* _Supplied material_

Content starts

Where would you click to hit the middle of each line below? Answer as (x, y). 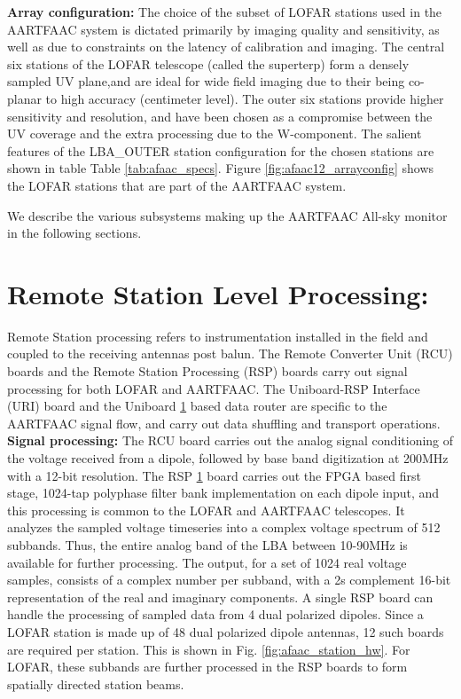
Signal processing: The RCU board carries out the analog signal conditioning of (230, 440)
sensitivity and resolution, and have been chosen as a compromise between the (220, 116)
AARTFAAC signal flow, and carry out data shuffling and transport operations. (224, 423)
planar (24, 98)
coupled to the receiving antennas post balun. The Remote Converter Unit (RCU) (230, 353)
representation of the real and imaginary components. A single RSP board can (220, 597)
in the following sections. (74, 233)
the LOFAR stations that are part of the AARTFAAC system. (177, 185)
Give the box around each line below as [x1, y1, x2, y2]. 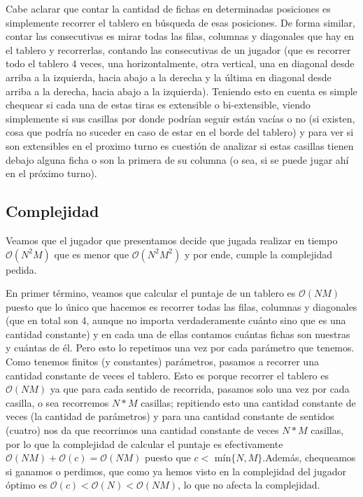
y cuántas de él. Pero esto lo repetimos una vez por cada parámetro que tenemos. [6, 340, 355, 355]
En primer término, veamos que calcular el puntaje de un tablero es [6, 286, 296, 300]
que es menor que [54, 246, 129, 261]
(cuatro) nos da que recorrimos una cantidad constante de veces [6, 423, 279, 437]
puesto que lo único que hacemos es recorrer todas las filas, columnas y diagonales [6, 299, 357, 314]
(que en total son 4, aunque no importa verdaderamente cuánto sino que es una [6, 313, 346, 328]
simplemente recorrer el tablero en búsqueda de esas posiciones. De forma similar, [6, 15, 355, 29]
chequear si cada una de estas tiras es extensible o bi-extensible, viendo [6, 97, 311, 112]
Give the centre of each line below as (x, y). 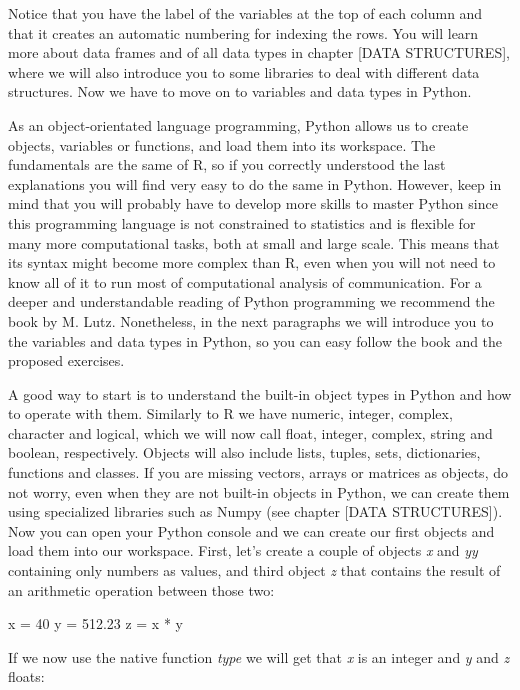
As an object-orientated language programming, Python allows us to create (238, 124)
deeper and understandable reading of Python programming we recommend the (251, 301)
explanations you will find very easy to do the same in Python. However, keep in (255, 183)
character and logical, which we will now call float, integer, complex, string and (250, 432)
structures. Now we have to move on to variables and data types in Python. (240, 91)
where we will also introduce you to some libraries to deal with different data (244, 71)
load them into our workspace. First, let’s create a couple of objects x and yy (243, 550)
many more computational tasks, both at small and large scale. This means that (254, 242)
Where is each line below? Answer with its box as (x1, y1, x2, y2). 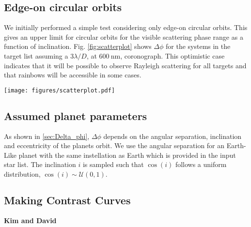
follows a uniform (175, 159, 227, 169)
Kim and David (4, 215, 57, 225)
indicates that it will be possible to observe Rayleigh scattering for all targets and (4, 60, 247, 70)
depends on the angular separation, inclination (103, 131, 242, 141)
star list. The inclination (4, 159, 76, 169)
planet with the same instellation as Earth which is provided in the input (18, 150, 236, 160)
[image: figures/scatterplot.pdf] (4, 87, 115, 94)
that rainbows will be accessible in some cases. (4, 70, 141, 80)
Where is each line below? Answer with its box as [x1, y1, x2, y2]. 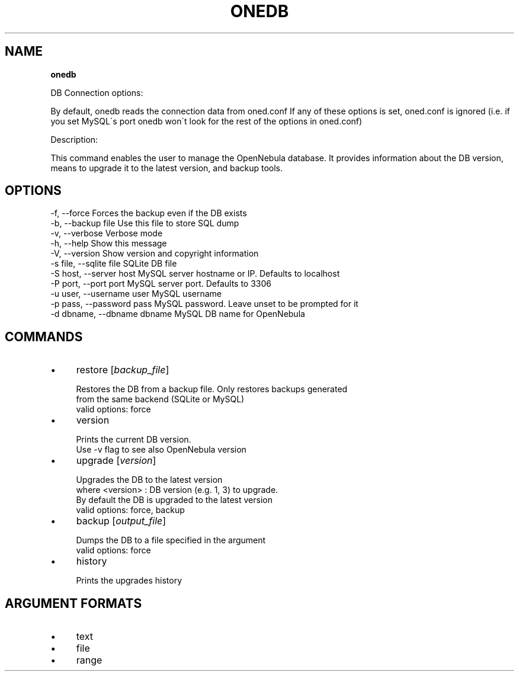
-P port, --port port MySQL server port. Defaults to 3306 [50, 278, 271, 289]
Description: [50, 134, 98, 145]
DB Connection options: [50, 87, 143, 98]
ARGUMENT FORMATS [5, 595, 142, 611]
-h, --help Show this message [50, 238, 167, 249]
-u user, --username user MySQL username [50, 289, 222, 299]
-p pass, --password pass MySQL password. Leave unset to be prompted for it [50, 299, 358, 309]
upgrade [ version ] [76, 454, 156, 467]
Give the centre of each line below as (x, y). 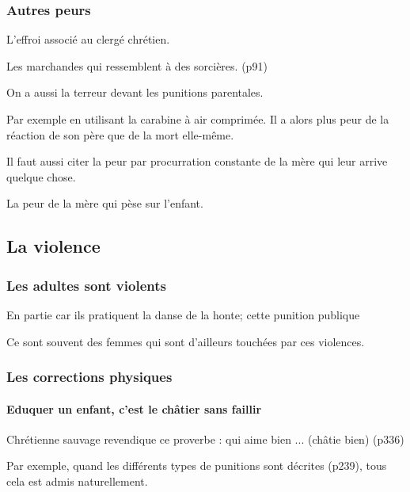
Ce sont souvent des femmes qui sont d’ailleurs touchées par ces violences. (186, 341)
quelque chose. (41, 176)
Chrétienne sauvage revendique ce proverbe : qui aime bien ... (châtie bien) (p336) (205, 439)
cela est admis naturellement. (77, 481)
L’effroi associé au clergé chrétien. (88, 39)
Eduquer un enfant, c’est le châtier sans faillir (134, 408)
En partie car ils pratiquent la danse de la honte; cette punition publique (183, 314)
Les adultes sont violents (86, 285)
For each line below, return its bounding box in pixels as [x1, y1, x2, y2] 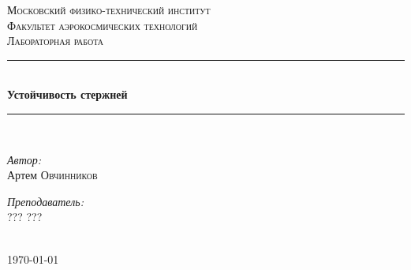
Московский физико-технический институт [7, 2, 211, 17]
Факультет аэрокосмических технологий [7, 17, 198, 33]
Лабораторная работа [7, 32, 104, 49]
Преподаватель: [7, 193, 84, 209]
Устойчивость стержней [7, 86, 128, 103]
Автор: [7, 151, 42, 167]
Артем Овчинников [7, 167, 98, 183]
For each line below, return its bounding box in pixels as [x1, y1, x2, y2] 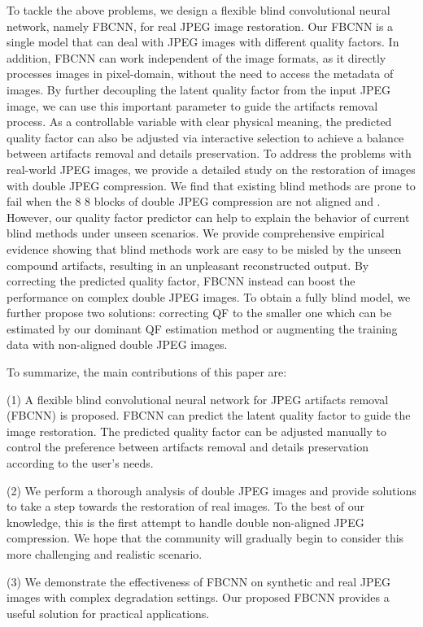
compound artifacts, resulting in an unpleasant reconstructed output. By [7, 256, 369, 273]
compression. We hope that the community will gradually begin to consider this [7, 529, 404, 546]
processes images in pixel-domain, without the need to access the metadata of [7, 65, 394, 82]
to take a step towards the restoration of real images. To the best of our [7, 498, 364, 515]
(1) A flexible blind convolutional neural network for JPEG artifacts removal [7, 390, 389, 407]
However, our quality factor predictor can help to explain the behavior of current [7, 208, 410, 225]
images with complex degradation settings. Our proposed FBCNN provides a [7, 589, 390, 606]
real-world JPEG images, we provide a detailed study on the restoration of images [7, 160, 416, 177]
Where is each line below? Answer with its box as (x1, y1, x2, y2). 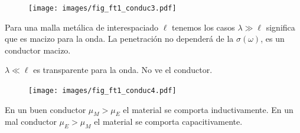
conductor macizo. (5, 44, 71, 56)
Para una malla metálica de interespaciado (5, 21, 159, 33)
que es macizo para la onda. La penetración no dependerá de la (5, 32, 234, 45)
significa (266, 21, 295, 33)
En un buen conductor (5, 103, 86, 115)
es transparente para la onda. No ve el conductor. (33, 64, 213, 76)
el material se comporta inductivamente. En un (123, 103, 294, 115)
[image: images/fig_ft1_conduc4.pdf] (28, 87, 177, 95)
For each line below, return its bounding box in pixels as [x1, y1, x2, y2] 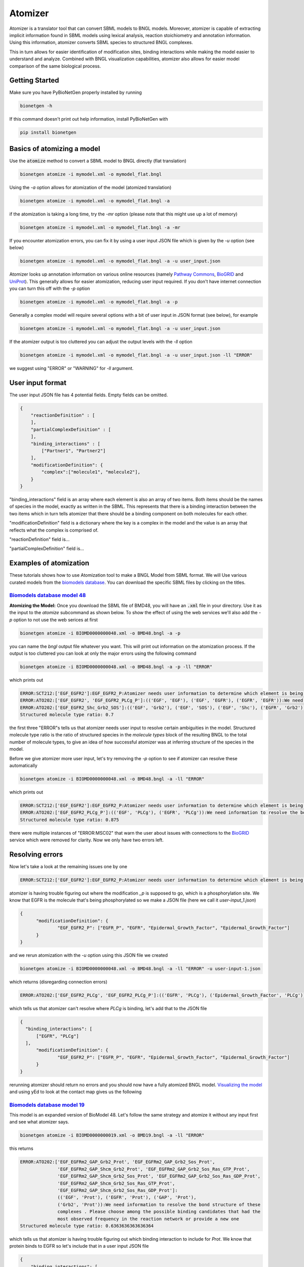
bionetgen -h [20, 103, 53, 109]
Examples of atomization [9, 559, 90, 568]
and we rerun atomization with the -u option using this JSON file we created [9, 952, 168, 958]
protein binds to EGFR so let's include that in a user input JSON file [9, 1243, 149, 1249]
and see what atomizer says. [9, 1119, 69, 1125]
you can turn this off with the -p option [9, 285, 90, 291]
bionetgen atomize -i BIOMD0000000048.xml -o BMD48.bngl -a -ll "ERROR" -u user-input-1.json [20, 965, 261, 972]
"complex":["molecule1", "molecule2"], [41, 469, 140, 475]

Content ends

* _Description of the task_
Retype every record above exactly as written, but leave out the pictures.

* _Answer to this task_
Where would you click to hit the middle of each line below? Answer as (x, y). 
Signal processing: The RCU board carries out the analog signal conditioning of (230, 440)
sensitivity and resolution, and have been chosen as a compromise between the (220, 116)
AARTFAAC signal flow, and carry out data shuffling and transport operations. (224, 423)
planar (24, 98)
coupled to the receiving antennas post balun. The Remote Converter Unit (RCU) (230, 353)
representation of the real and imaginary components. A single RSP board can (220, 597)
in the following sections. (74, 233)
the LOFAR stations that are part of the AARTFAAC system. (177, 185)
Give the box around each line below as [x1, y1, x2, y2]. 
y cuántas de él. Pero esto lo repetimos una vez por cada parámetro que tenemos. [6, 340, 355, 355]
En primer término, veamos que calcular el puntaje de un tablero es [6, 286, 296, 300]
que es menor que [54, 246, 129, 261]
(cuatro) nos da que recorrimos una cantidad constante de veces [6, 423, 279, 437]
puesto que lo único que hacemos es recorrer todas las filas, columnas y diagonales [6, 299, 357, 314]
(que en total son 4, aunque no importa verdaderamente cuánto sino que es una [6, 313, 346, 328]
simplemente recorrer el tablero en búsqueda de esas posiciones. De forma similar, [6, 15, 355, 29]
chequear si cada una de estas tiras es extensible o bi-extensible, viendo [6, 97, 311, 112]
Give the centre of each line below as (x, y). 
As an object-orientated language programming, Python allows us to create (238, 124)
deeper and understandable reading of Python programming we recommend the (251, 301)
explanations you will find very easy to do the same in Python. However, keep in (255, 183)
character and logical, which we will now call float, integer, complex, string and (250, 432)
structures. Now we have to move on to variables and data types in Python. (240, 91)
where we will also introduce you to some libraries to deal with different data (244, 71)
load them into our workspace. First, let’s create a couple of objects x and yy (243, 550)
many more computational tasks, both at small and large scale. This means that (254, 242)
Where is each line below? Answer with its box as (x1, y1, x2, y2). 
follows a uniform (175, 159, 227, 169)
Kim and David (4, 215, 57, 225)
indicates that it will be possible to observe Rayleigh scattering for all targets and (4, 60, 247, 70)
depends on the angular separation, inclination (103, 131, 242, 141)
star list. The inclination (4, 159, 76, 169)
planet with the same instellation as Earth which is provided in the input (18, 150, 236, 160)
[image: figures/scatterplot.pdf] (4, 87, 115, 94)
that rainbows will be accessible in some cases. (4, 70, 141, 80)
Where is each line below? Answer with its box as [x1, y1, x2, y2]. 
-P port, --port port MySQL server port. Defaults to 3306 [50, 278, 271, 289]
Description: [50, 134, 98, 145]
DB Connection options: [50, 87, 143, 98]
ARGUMENT FORMATS [5, 595, 142, 611]
-h, --help Show this message [50, 238, 167, 249]
-u user, --username user MySQL username [50, 289, 222, 299]
-p pass, --password pass MySQL password. Leave unset to be prompted for it [50, 299, 358, 309]
upgrade [ version ] [76, 454, 156, 467]
Give the centre of each line below as (x, y). 
Ce sont souvent des femmes qui sont d’ailleurs touchées par ces violences. (186, 341)
quelque chose. (41, 176)
Chrétienne sauvage revendique ce proverbe : qui aime bien ... (châtie bien) (p336) (205, 439)
cela est admis naturellement. (77, 481)
L’effroi associé au clergé chrétien. (88, 39)
Eduquer un enfant, c’est le châtier sans faillir (134, 408)
En partie car ils pratiquent la danse de la honte; cette punition publique (183, 314)
Les adultes sont violents (86, 285)
For each line below, return its bounding box in pixels as [x1, y1, x2, y2] 
Московский физико-технический институт [7, 2, 211, 17]
Факультет аэрокосмических технологий [7, 17, 198, 33]
Лабораторная работа [7, 32, 104, 49]
Преподаватель: [7, 193, 84, 209]
Устойчивость стержней [7, 86, 128, 103]
Автор: [7, 151, 42, 167]
Артем Овчинников [7, 167, 98, 183]
For each line below, return its bounding box in pixels as [x1, y1, x2, y2] 
compound artifacts, resulting in an unpleasant reconstructed output. By [7, 256, 369, 273]
compression. We hope that the community will gradually begin to consider this [7, 529, 404, 546]
processes images in pixel-domain, without the need to access the metadata of [7, 65, 394, 82]
to take a step towards the restoration of real images. To the best of our [7, 498, 364, 515]
(1) A flexible blind convolutional neural network for JPEG artifacts removal [7, 390, 389, 407]
However, our quality factor predictor can help to explain the behavior of current [7, 208, 410, 225]
images with complex degradation settings. Our proposed FBCNN provides a [7, 589, 390, 606]
real-world JPEG images, we provide a detailed study on the restoration of images [7, 160, 416, 177]
Where is each line below? Answer with its box as (x1, y1, x2, y2). 
conductor macizo. (5, 44, 71, 56)
Para una malla metálica de interespaciado (5, 21, 159, 33)
que es macizo para la onda. La penetración no dependerá de la (5, 32, 234, 45)
significa (266, 21, 295, 33)
En un buen conductor (5, 103, 86, 115)
es transparente para la onda. No ve el conductor. (33, 64, 213, 76)
el material se comporta inductivamente. En un (123, 103, 294, 115)
[image: images/fig_ft1_conduc4.pdf] (28, 87, 177, 95)
For each line below, return its bounding box in pixels as [x1, y1, x2, y2] 
bionetgen -h [20, 103, 53, 109]
Examples of atomization [9, 559, 90, 568]
and we rerun atomization with the -u option using this JSON file we created [9, 952, 168, 958]
protein binds to EGFR so let's include that in a user input JSON file [9, 1243, 149, 1249]
and see what atomizer says. [9, 1119, 69, 1125]
you can turn this off with the -p option [9, 285, 90, 291]
bionetgen atomize -i BIOMD0000000048.xml -o BMD48.bngl -a -ll "ERROR" -u user-input-1.json [20, 965, 261, 972]
"complex":["molecule1", "molecule2"], [41, 469, 140, 475]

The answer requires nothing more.